#### [Study material]

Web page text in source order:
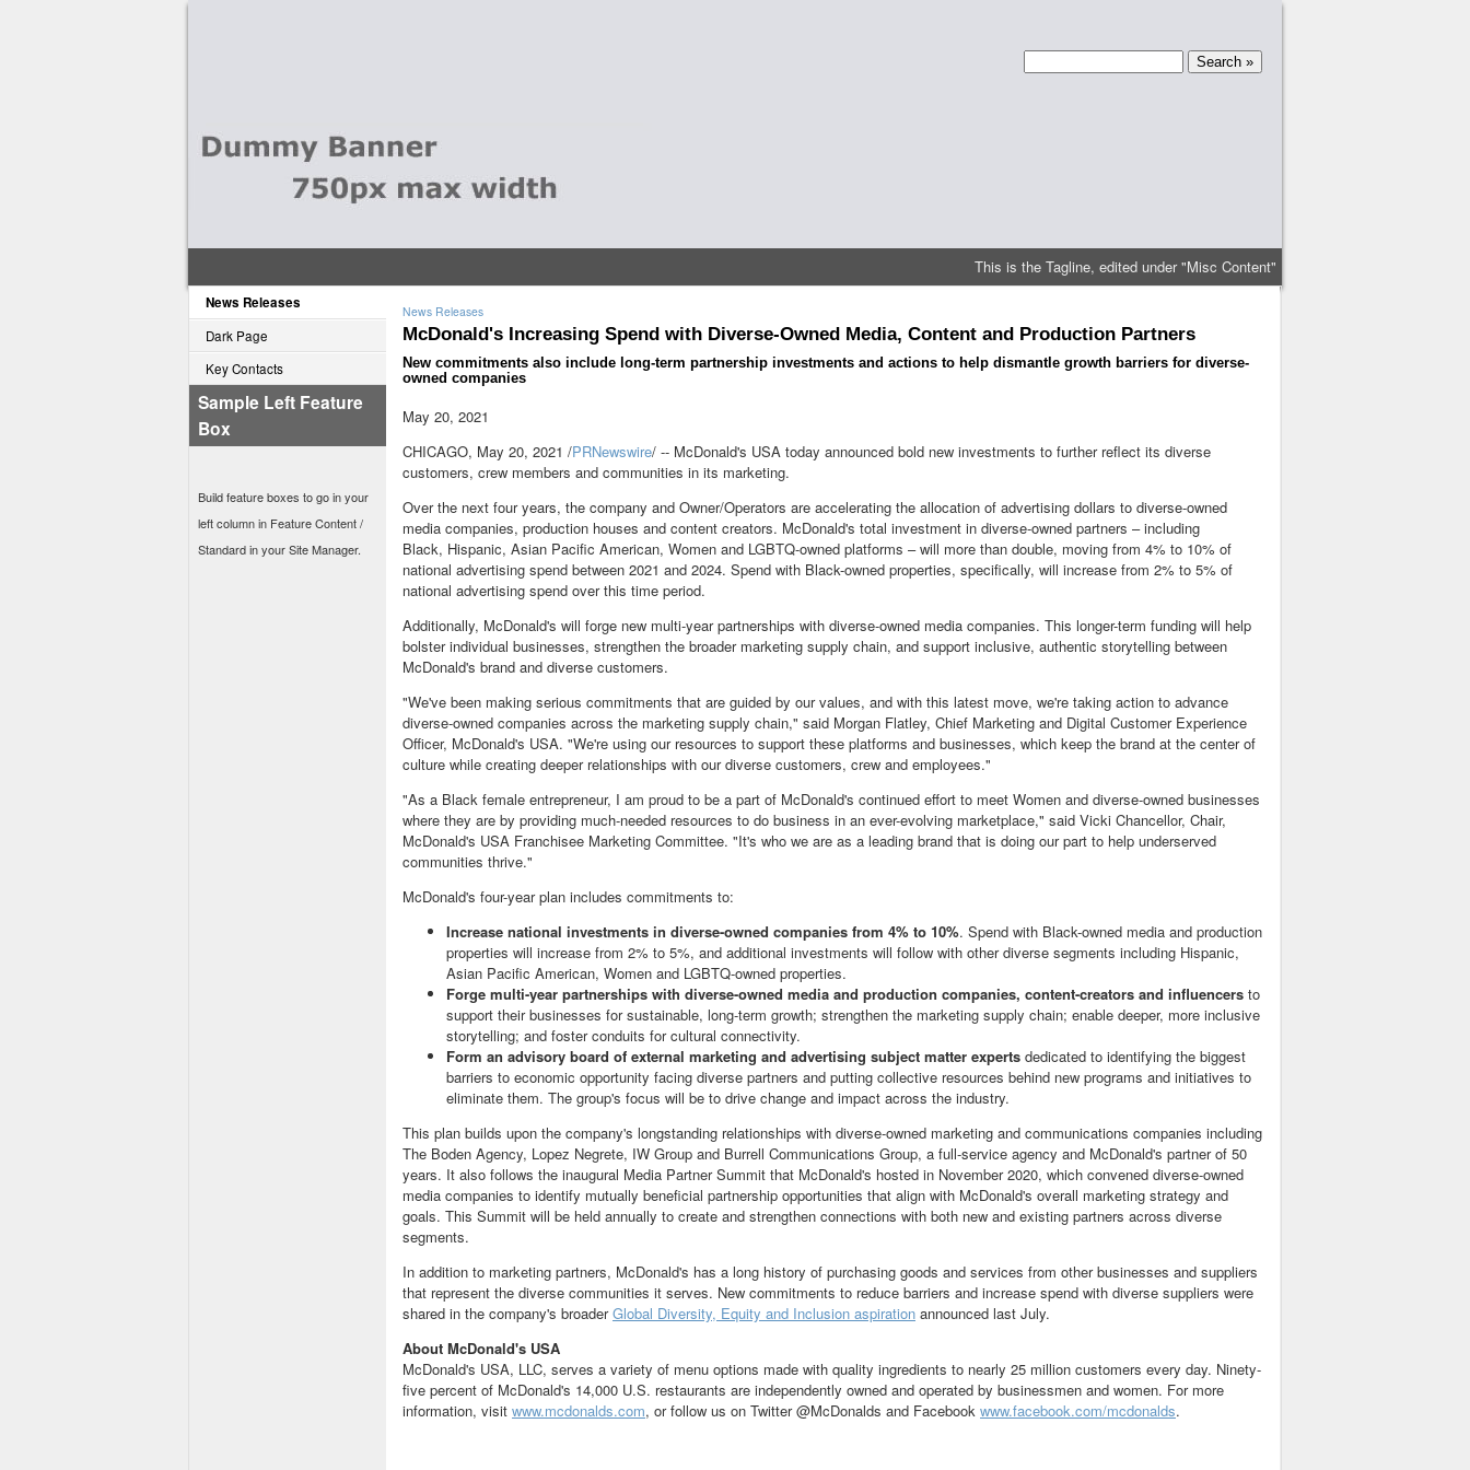
This is the Tagline, edited under "Misc Content"
News Releases
Dark Page
Key Contacts
Sample Left Feature
Box
Build feature boxes to go in your
left column in Feature Content /
Standard in your Site Manager.
News Releases
McDonald's Increasing Spend with Diverse-Owned Media, Content and Production Partners
New commitments also include long-term partnership investments and actions to help dismantle growth barriers for diverse-
owned companies
May 20, 2021
CHICAGO, May 20, 2021 /PRNewswire/ -- McDonald's USA today announced bold new investments to further reflect its diverse
customers, crew members and communities in its marketing.
Over the next four years, the company and Owner/Operators are accelerating the allocation of advertising dollars to diverse-owned
media companies, production houses and content creators. McDonald's total investment in diverse-owned partners – including
Black, Hispanic, Asian Pacific American, Women and LGBTQ-owned platforms – will more than double, moving from 4% to 10% of
national advertising spend between 2021 and 2024. Spend with Black-owned properties, specifically, will increase from 2% to 5% of
national advertising spend over this time period.
Additionally, McDonald's will forge new multi-year partnerships with diverse-owned media companies. This longer-term funding will help
bolster individual businesses, strengthen the broader marketing supply chain, and support inclusive, authentic storytelling between
McDonald's brand and diverse customers.
"We've been making serious commitments that are guided by our values, and with this latest move, we're taking action to advance
diverse-owned companies across the marketing supply chain," said Morgan Flatley, Chief Marketing and Digital Customer Experience
Officer, McDonald's USA. "We're using our resources to support these platforms and businesses, which keep the brand at the center of
culture while creating deeper relationships with our diverse customers, crew and employees."
"As a Black female entrepreneur, I am proud to be a part of McDonald's continued effort to meet Women and diverse-owned businesses
where they are by providing much-needed resources to do business in an ever-evolving marketplace," said Vicki Chancellor, Chair,
McDonald's USA Franchisee Marketing Committee. "It's who we are as a leading brand that is doing our part to help underserved
communities thrive."
McDonald's four-year plan includes commitments to:
Increase national investments in diverse-owned companies from 4% to 10%. Spend with Black-owned media and production
properties will increase from 2% to 5%, and additional investments will follow with other diverse segments including Hispanic,
Asian Pacific American, Women and LGBTQ-owned properties.
Forge multi-year partnerships with diverse-owned media and production companies, content-creators and influencers to
support their businesses for sustainable, long-term growth; strengthen the marketing supply chain; enable deeper, more inclusive
storytelling; and foster conduits for cultural connectivity.
Form an advisory board of external marketing and advertising subject matter experts dedicated to identifying the biggest
barriers to economic opportunity facing diverse partners and putting collective resources behind new programs and initiatives to
eliminate them. The group's focus will be to drive change and impact across the industry.
This plan builds upon the company's longstanding relationships with diverse-owned marketing and communications companies including
The Boden Agency, Lopez Negrete, IW Group and Burrell Communications Group, a full-service agency and McDonald's partner of 50
years. It also follows the inaugural Media Partner Summit that McDonald's hosted in November 2020, which convened diverse-owned
media companies to identify mutually beneficial partnership opportunities that align with McDonald's overall marketing strategy and
goals. This Summit will be held annually to create and strengthen connections with both new and existing partners across diverse
segments.
In addition to marketing partners, McDonald's has a long history of purchasing goods and services from other businesses and suppliers
that represent the diverse communities it serves. New commitments to reduce barriers and increase spend with diverse suppliers were
shared in the company's broaderGlobal Diversity, Equity and Inclusion aspiration announced last July.
About McDonald's USA
McDonald's USA, LLC, serves a variety of menu options made with quality ingredients to nearly 25 million customers every day. Ninety-
five percent of McDonald's 14,000 U.S. restaurants are independently owned and operated by businessmen and women. For more
information, visit www.mcdonalds.com, or follow us on Twitter @McDonalds and Facebook www.facebook.com/mcdonalds.

#### [Exercise]
All lines of the material that contain the string "segments" are to be copied.

#### [Solution to this problem]
properties will increase from 2% to 5%, and additional investments will follow with other diverse segments including Hispanic,
segments.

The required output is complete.